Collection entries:
· · · · ·

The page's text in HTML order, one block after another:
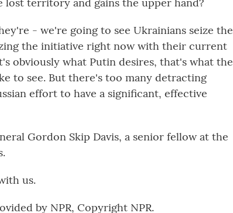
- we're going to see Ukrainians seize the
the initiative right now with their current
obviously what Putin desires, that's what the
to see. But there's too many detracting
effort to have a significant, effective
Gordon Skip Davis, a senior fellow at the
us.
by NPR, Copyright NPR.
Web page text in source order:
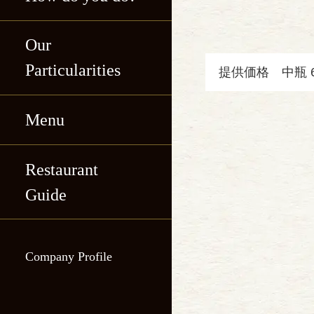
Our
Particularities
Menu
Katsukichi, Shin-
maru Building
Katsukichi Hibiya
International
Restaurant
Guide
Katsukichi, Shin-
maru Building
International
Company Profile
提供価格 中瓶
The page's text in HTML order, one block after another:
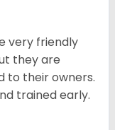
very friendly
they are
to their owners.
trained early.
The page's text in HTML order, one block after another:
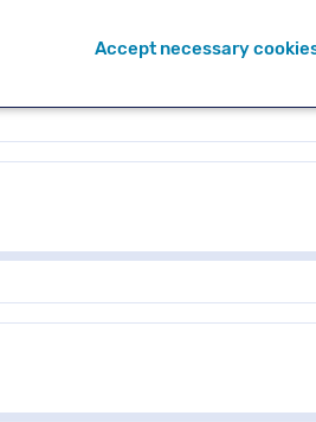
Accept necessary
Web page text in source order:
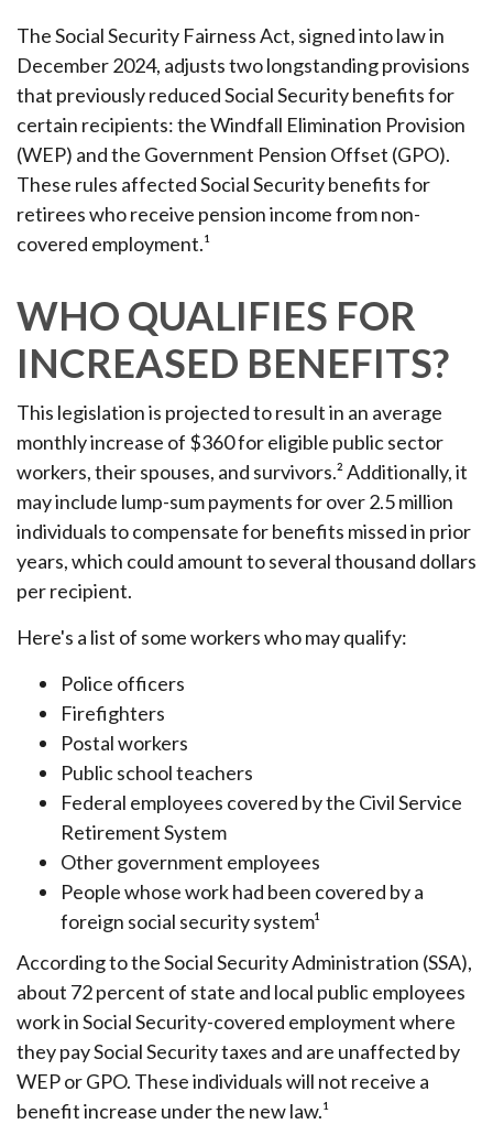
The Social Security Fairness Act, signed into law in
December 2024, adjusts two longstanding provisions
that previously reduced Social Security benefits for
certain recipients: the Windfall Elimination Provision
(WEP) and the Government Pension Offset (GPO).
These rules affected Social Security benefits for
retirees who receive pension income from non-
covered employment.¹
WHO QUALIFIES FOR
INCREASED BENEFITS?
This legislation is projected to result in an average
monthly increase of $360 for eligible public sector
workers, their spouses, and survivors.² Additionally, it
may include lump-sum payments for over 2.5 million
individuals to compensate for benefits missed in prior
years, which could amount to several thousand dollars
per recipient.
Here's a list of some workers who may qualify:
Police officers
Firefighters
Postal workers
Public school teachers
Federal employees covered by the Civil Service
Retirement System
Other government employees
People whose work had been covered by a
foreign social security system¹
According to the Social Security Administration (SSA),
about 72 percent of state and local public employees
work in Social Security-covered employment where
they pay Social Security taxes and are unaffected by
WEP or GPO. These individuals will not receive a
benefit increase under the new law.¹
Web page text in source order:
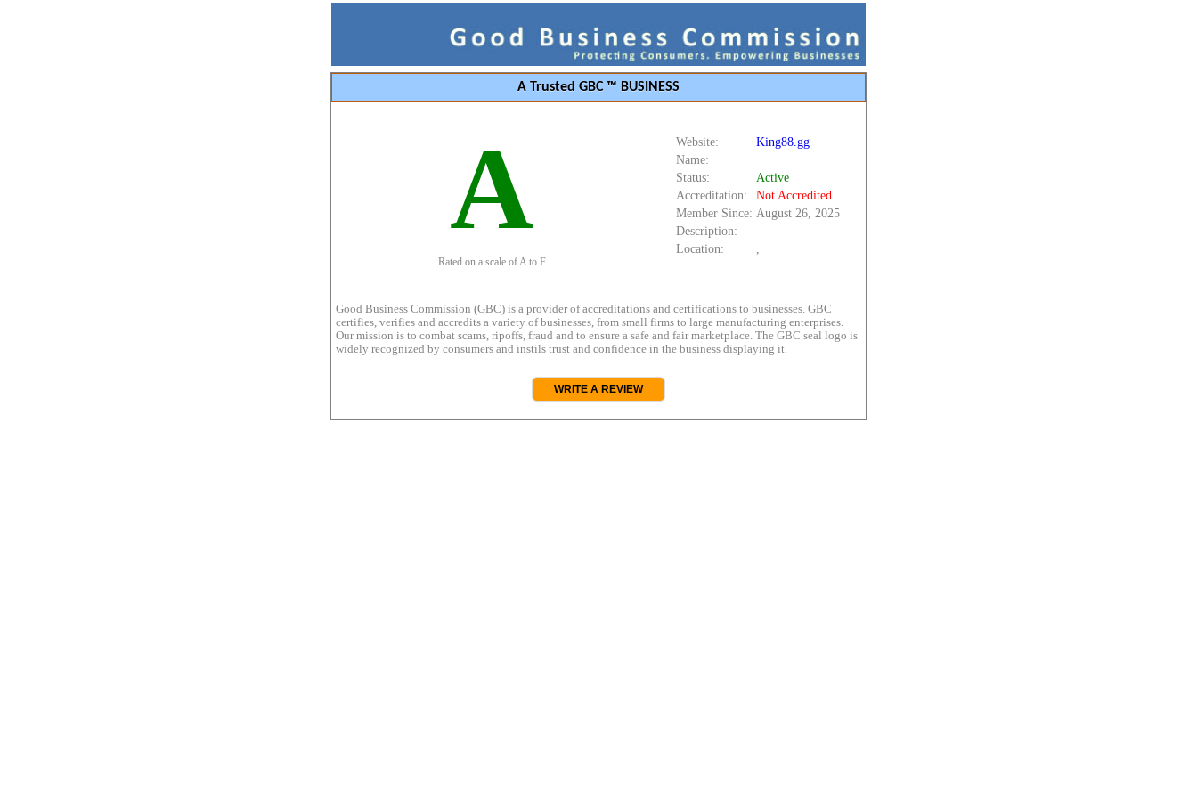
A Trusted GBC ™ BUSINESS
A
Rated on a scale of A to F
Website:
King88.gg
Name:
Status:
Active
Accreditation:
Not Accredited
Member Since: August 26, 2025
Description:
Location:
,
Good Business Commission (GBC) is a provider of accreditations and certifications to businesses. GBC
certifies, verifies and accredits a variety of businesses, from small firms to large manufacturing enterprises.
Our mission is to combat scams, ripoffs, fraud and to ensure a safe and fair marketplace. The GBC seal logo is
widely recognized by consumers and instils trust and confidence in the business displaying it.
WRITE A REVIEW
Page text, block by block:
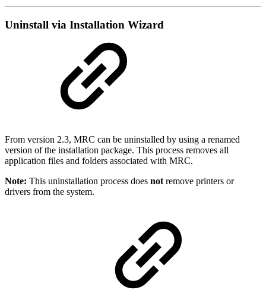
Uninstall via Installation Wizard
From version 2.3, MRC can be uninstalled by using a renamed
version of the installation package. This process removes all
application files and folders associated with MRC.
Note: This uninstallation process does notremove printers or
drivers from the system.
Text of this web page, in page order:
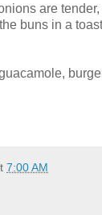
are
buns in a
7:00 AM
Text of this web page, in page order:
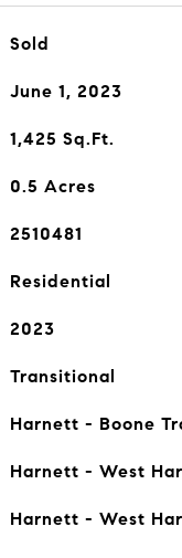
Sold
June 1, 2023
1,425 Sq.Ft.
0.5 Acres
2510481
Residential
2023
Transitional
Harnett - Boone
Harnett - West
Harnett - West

· · · · ·

> **Requirement**: Copy each line of the records above that carries the word "These".

> **Answer below**:
These rules affected Social Security benefits for
WEP or GPO. These individuals will not receive a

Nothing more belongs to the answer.